Exercise prompt: From the listing below, copy only the lines running from the line that contains "Lapatilla.com (44, 127)" to the line that contains "right balance to", both included.

==========

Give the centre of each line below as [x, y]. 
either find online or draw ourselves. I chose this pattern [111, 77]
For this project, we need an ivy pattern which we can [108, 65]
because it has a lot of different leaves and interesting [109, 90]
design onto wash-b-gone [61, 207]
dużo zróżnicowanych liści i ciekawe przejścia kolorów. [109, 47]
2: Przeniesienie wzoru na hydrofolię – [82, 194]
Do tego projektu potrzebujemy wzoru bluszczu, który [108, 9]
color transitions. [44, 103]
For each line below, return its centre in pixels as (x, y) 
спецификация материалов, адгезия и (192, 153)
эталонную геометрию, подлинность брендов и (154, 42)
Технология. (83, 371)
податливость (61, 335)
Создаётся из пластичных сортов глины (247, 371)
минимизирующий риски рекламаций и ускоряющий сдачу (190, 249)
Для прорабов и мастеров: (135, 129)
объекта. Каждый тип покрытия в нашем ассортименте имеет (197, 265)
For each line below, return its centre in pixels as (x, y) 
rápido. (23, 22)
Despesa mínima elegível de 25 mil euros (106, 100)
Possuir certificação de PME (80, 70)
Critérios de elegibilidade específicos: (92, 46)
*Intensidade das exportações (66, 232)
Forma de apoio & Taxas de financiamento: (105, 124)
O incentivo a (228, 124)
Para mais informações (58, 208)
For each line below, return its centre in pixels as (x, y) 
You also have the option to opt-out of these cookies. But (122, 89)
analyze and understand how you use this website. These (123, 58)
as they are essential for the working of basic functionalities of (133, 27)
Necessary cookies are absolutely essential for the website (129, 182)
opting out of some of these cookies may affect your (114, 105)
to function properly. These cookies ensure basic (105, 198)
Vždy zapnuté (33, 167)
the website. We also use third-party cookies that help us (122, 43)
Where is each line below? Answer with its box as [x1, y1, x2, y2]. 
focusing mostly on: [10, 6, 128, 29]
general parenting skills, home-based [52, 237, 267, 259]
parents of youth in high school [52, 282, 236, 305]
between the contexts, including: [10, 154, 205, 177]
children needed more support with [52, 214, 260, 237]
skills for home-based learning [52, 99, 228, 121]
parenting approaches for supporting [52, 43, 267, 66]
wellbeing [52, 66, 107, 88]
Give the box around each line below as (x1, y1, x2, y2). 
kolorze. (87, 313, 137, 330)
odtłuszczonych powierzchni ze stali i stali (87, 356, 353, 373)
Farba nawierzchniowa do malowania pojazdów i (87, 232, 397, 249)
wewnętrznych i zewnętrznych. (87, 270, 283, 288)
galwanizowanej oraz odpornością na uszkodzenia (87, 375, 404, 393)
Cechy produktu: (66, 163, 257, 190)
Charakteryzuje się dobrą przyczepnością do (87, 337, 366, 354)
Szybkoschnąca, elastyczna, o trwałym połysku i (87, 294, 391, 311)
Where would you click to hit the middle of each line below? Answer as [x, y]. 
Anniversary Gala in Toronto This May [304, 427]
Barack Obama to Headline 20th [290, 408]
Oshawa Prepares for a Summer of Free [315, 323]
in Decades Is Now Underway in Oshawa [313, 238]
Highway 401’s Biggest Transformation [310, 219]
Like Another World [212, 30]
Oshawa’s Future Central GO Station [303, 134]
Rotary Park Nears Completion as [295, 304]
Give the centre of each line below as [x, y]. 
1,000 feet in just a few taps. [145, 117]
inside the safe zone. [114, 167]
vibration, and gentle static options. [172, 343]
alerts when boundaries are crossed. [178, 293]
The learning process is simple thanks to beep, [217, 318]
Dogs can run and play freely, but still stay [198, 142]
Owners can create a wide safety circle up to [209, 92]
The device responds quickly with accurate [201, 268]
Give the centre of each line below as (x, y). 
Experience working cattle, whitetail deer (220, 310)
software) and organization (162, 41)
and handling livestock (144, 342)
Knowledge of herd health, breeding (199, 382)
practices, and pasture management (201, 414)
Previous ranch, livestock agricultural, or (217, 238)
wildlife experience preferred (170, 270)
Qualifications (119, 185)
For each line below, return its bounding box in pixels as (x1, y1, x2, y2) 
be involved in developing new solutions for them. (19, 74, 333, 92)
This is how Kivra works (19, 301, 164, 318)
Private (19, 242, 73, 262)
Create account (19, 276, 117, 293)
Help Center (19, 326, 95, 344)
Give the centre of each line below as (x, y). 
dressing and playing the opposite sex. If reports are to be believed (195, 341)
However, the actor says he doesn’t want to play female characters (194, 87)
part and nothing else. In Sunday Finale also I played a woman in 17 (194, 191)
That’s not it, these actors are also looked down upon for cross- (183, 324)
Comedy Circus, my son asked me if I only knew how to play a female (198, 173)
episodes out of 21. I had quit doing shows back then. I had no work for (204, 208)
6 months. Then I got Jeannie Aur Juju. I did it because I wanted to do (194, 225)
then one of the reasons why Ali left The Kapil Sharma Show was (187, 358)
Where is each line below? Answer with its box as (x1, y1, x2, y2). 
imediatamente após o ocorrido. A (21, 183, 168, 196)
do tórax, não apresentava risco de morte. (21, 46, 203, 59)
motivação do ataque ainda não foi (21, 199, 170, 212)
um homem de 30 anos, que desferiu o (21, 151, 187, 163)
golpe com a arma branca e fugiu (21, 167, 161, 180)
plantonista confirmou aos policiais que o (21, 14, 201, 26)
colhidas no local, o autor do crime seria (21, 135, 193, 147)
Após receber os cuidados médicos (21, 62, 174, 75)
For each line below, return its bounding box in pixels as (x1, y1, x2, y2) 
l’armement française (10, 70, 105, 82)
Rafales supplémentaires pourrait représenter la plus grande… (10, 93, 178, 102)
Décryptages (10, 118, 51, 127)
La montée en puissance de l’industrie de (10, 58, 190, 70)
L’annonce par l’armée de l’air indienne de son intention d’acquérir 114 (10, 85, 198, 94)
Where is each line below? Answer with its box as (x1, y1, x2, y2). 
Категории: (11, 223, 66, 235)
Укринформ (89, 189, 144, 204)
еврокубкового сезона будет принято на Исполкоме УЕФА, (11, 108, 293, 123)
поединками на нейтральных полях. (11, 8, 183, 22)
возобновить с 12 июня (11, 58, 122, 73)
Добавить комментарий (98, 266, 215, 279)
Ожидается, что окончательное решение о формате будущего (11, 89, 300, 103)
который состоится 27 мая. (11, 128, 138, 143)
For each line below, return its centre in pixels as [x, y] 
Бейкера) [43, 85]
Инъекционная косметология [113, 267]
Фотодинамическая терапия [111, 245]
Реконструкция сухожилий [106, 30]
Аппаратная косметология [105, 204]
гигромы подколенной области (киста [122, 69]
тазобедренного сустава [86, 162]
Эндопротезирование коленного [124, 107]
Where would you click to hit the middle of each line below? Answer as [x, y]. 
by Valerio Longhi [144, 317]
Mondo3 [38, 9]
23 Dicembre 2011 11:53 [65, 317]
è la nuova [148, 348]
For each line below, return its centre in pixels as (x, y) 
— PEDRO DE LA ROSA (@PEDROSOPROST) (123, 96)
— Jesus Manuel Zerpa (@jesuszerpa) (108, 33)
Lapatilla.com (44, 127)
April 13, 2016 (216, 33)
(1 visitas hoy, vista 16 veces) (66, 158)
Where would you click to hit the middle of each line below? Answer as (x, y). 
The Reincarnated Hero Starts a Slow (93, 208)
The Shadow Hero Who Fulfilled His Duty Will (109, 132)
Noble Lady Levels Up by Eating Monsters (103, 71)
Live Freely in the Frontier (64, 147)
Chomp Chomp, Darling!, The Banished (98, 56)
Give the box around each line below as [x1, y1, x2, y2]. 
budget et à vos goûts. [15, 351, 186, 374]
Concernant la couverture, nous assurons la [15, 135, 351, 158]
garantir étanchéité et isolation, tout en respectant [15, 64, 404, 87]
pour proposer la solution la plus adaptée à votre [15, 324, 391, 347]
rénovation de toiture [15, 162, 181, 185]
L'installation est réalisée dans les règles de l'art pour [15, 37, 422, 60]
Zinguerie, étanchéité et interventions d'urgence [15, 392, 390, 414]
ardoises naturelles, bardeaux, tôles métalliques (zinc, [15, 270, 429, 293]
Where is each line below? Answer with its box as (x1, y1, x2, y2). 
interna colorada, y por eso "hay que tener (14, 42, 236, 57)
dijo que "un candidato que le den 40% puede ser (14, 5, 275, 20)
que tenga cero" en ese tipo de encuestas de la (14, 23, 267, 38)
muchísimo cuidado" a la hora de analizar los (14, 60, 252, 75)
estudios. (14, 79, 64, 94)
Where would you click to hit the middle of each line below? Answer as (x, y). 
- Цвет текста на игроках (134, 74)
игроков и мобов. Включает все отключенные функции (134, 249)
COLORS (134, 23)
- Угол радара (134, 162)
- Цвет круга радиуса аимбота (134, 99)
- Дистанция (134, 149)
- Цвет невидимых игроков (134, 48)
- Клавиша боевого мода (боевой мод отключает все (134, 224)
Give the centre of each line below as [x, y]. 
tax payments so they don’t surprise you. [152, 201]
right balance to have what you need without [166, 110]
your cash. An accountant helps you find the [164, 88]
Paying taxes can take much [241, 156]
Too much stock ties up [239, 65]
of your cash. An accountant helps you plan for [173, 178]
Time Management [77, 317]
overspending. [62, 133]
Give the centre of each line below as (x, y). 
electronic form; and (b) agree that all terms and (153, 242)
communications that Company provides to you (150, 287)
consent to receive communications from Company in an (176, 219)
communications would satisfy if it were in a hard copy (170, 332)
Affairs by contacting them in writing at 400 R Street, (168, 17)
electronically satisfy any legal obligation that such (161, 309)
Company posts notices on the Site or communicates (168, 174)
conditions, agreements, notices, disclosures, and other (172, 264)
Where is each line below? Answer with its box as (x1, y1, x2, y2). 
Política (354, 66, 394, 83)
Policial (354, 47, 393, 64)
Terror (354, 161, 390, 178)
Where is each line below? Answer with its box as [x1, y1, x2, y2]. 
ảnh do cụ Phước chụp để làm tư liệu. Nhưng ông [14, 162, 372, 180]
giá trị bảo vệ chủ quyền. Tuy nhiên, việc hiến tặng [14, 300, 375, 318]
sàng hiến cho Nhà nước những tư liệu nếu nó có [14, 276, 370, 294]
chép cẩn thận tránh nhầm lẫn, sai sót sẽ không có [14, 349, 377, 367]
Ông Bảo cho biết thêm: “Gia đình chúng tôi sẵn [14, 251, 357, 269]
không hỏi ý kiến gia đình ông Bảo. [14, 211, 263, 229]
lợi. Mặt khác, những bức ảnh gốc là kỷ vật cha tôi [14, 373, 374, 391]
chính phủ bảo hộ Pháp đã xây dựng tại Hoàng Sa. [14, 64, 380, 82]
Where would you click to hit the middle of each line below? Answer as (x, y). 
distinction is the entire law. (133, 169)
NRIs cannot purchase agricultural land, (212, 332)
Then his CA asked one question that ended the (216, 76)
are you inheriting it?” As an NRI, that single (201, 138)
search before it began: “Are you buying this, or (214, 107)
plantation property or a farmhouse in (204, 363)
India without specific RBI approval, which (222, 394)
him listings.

==========

Response to the exercise:
Lapatilla.com (44, 127)
April 13, 2016 (216, 33)
(1 visitas hoy, vista 16 veces) (66, 158)
Where would you click to hit the middle of each line below? Answer as (x, y). 
The Reincarnated Hero Starts a Slow (93, 208)
The Shadow Hero Who Fulfilled His Duty Will (109, 132)
Noble Lady Levels Up by Eating Monsters (103, 71)
Live Freely in the Frontier (64, 147)
Chomp Chomp, Darling!, The Banished (98, 56)
Give the box around each line below as [x1, y1, x2, y2]. 
budget et à vos goûts. [15, 351, 186, 374]
Concernant la couverture, nous assurons la [15, 135, 351, 158]
garantir étanchéité et isolation, tout en respectant [15, 64, 404, 87]
pour proposer la solution la plus adaptée à votre [15, 324, 391, 347]
rénovation de toiture [15, 162, 181, 185]
L'installation est réalisée dans les règles de l'art pour [15, 37, 422, 60]
Zinguerie, étanchéité et interventions d'urgence [15, 392, 390, 414]
ardoises naturelles, bardeaux, tôles métalliques (zinc, [15, 270, 429, 293]
Where is each line below? Answer with its box as (x1, y1, x2, y2). 
interna colorada, y por eso "hay que tener (14, 42, 236, 57)
dijo que "un candidato que le den 40% puede ser (14, 5, 275, 20)
que tenga cero" en ese tipo de encuestas de la (14, 23, 267, 38)
muchísimo cuidado" a la hora de analizar los (14, 60, 252, 75)
estudios. (14, 79, 64, 94)
Where would you click to hit the middle of each line below? Answer as (x, y). 
- Цвет текста на игроках (134, 74)
игроков и мобов. Включает все отключенные функции (134, 249)
COLORS (134, 23)
- Угол радара (134, 162)
- Цвет круга радиуса аимбота (134, 99)
- Дистанция (134, 149)
- Цвет невидимых игроков (134, 48)
- Клавиша боевого мода (боевой мод отключает все (134, 224)
Give the centre of each line below as [x, y]. 
tax payments so they don’t surprise you. [152, 201]
right balance to have what you need without [166, 110]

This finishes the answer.